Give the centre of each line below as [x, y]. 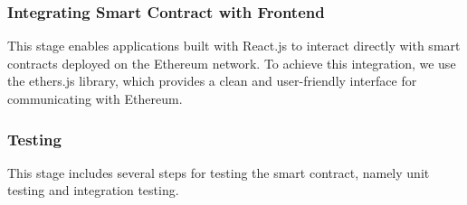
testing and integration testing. [93, 190]
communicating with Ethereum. [95, 98]
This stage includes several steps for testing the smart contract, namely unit [219, 172]
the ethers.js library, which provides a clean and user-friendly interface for [212, 81]
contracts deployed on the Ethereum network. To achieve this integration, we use [232, 63]
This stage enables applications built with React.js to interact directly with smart [234, 46]
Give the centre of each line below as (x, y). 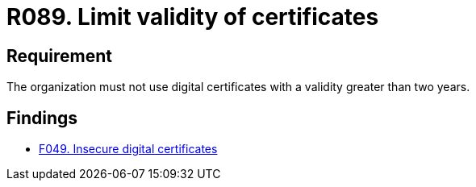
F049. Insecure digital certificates (128, 149)
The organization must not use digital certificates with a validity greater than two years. (238, 87)
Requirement (60, 56)
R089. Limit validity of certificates (193, 17)
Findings (42, 118)
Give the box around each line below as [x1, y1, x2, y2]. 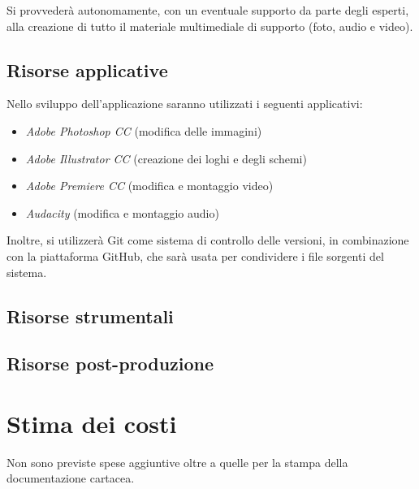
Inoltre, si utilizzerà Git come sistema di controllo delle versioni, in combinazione [6, 232, 409, 249]
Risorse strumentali [6, 303, 174, 328]
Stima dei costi [6, 406, 177, 439]
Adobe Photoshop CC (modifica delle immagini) [25, 122, 262, 139]
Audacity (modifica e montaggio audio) [25, 204, 219, 221]
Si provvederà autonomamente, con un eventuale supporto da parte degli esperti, [6, 2, 409, 18]
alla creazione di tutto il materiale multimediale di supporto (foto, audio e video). [6, 17, 413, 34]
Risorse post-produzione [6, 351, 214, 376]
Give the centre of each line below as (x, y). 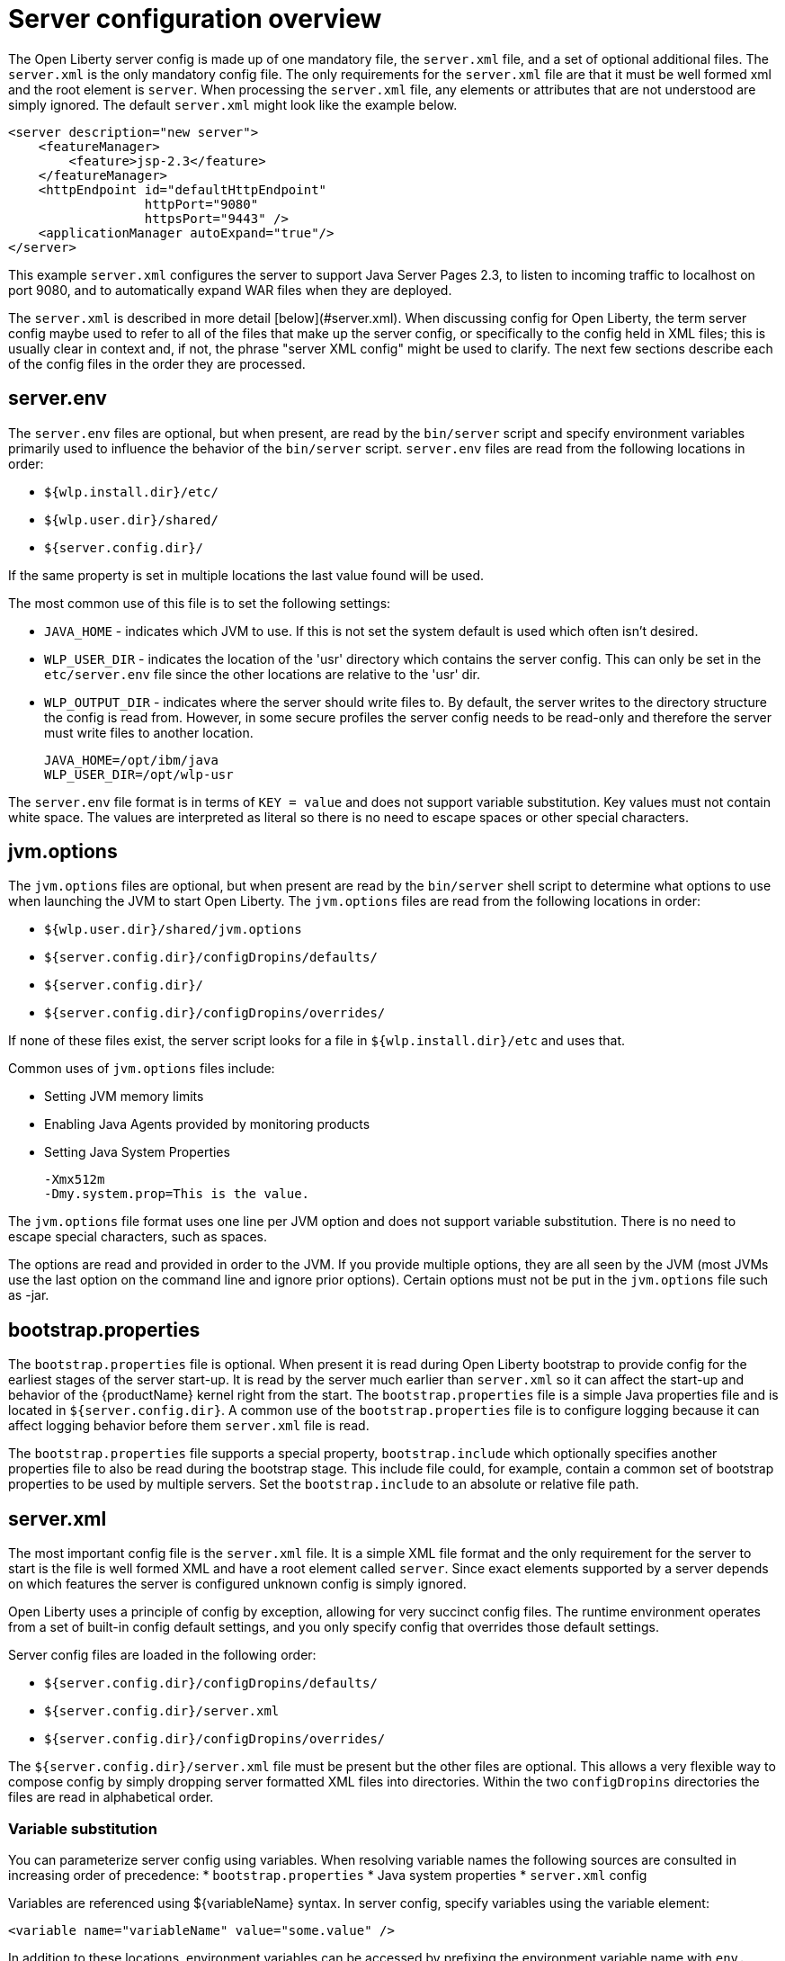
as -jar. (29, 1295)
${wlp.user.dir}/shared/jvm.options (173, 930)
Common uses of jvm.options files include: (142, 1069)
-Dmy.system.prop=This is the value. (177, 1194)
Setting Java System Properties (137, 1152)
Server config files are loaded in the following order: (162, 1655)
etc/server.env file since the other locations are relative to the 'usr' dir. (263, 674)
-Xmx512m (75, 1180)
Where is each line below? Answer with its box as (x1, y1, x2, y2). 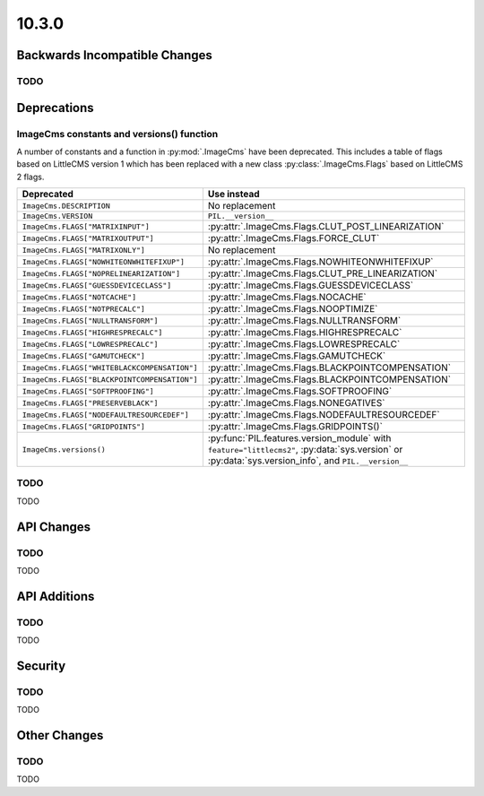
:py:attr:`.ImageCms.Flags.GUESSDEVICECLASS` (207, 279, 414, 291)
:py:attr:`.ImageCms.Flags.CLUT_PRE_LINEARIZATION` (207, 267, 438, 280)
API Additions (16, 588, 95, 604)
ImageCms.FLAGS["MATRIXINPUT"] (22, 221, 150, 231)
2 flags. (16, 171, 45, 182)
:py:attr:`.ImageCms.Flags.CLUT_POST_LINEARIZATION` (207, 221, 445, 233)
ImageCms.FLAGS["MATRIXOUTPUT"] (22, 233, 154, 243)
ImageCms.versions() (22, 445, 107, 454)
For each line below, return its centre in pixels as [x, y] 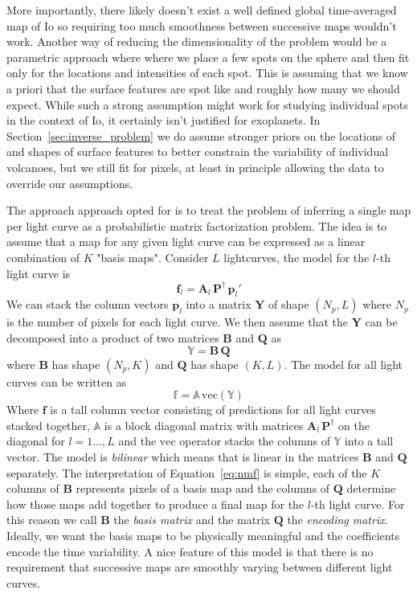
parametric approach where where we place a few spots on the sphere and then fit [208, 57]
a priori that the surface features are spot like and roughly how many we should [203, 88]
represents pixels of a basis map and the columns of [203, 488]
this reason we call [52, 520]
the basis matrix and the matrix [192, 520]
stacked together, [48, 425]
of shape [289, 304]
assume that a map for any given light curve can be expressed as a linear [186, 242]
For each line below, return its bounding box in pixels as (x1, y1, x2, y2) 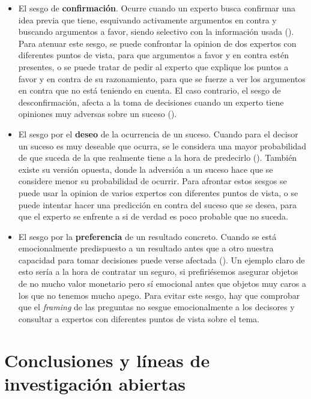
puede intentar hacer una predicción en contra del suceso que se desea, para (18, 198, 297, 211)
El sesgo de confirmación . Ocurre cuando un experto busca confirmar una (18, 2, 296, 14)
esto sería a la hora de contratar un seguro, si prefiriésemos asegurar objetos (18, 265, 298, 278)
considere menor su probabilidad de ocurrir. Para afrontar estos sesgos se (18, 175, 287, 187)
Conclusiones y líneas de (4, 347, 210, 372)
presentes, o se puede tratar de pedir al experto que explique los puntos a (18, 60, 289, 73)
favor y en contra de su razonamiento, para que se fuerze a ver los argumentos (18, 72, 306, 85)
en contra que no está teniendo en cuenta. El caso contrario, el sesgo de (18, 84, 281, 97)
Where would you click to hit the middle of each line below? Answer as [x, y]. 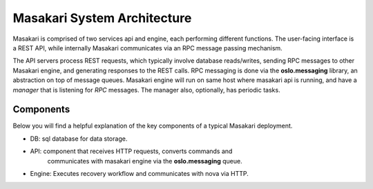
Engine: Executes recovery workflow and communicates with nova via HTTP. [139, 173]
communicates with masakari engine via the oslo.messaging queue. [145, 161]
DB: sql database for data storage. [79, 139]
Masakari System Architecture [102, 18]
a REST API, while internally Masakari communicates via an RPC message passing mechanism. [147, 48]
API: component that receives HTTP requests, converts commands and [131, 151]

[WHAT TO WORK ON]: From the first line through the line with "This stage includes", output those lines of the entries above exactly, and nothing else, with the pictures left out.

[RESULT OF THIS EXERCISE]:
Give the centre of each line below as [x, y]. 
testing and integration testing. [93, 190]
communicating with Ethereum. [95, 98]
This stage includes several steps for testing the smart contract, namely unit [219, 172]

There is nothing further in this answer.